== Segment start ==

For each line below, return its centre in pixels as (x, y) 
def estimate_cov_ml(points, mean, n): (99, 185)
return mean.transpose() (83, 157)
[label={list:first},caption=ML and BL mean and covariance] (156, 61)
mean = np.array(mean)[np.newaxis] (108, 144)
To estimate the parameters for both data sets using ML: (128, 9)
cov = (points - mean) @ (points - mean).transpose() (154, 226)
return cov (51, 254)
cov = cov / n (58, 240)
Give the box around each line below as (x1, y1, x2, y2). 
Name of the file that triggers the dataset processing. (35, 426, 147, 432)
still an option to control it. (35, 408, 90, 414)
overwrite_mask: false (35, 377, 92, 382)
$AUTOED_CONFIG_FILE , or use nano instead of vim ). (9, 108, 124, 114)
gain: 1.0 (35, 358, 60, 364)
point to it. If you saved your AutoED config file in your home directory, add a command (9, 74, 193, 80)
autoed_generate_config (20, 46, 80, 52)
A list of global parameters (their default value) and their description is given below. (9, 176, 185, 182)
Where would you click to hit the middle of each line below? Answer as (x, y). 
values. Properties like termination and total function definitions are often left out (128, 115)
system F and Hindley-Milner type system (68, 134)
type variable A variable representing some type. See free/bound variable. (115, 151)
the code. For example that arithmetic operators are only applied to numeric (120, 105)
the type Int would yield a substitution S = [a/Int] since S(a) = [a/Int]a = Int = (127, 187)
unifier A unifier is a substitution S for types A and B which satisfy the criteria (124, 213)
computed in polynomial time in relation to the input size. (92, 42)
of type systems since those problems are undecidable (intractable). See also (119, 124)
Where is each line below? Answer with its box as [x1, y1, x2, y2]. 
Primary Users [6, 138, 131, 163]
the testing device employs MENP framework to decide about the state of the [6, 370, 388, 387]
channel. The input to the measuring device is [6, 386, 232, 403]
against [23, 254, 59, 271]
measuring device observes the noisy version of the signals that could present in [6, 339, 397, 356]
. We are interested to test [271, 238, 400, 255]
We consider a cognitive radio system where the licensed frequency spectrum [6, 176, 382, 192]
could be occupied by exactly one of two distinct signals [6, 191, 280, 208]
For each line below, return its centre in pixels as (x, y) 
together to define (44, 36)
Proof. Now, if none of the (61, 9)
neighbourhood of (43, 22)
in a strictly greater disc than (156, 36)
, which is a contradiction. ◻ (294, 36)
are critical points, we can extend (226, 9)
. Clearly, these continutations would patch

== Segment end ==

[WORK REQUIRED] Transcribe nothing except the lines from the one with "of type systems" through the end of the data above, each exactly as it appears.

[ANSWER BELOW]
of type systems since those problems are undecidable (intractable). See also (119, 124)
Where is each line below? Answer with its box as [x1, y1, x2, y2]. 
Primary Users [6, 138, 131, 163]
the testing device employs MENP framework to decide about the state of the [6, 370, 388, 387]
channel. The input to the measuring device is [6, 386, 232, 403]
against [23, 254, 59, 271]
measuring device observes the noisy version of the signals that could present in [6, 339, 397, 356]
. We are interested to test [271, 238, 400, 255]
We consider a cognitive radio system where the licensed frequency spectrum [6, 176, 382, 192]
could be occupied by exactly one of two distinct signals [6, 191, 280, 208]
For each line below, return its centre in pixels as (x, y) 
together to define (44, 36)
Proof. Now, if none of the (61, 9)
neighbourhood of (43, 22)
in a strictly greater disc than (156, 36)
, which is a contradiction. ◻ (294, 36)
are critical points, we can extend (226, 9)
. Clearly, these continutations would patch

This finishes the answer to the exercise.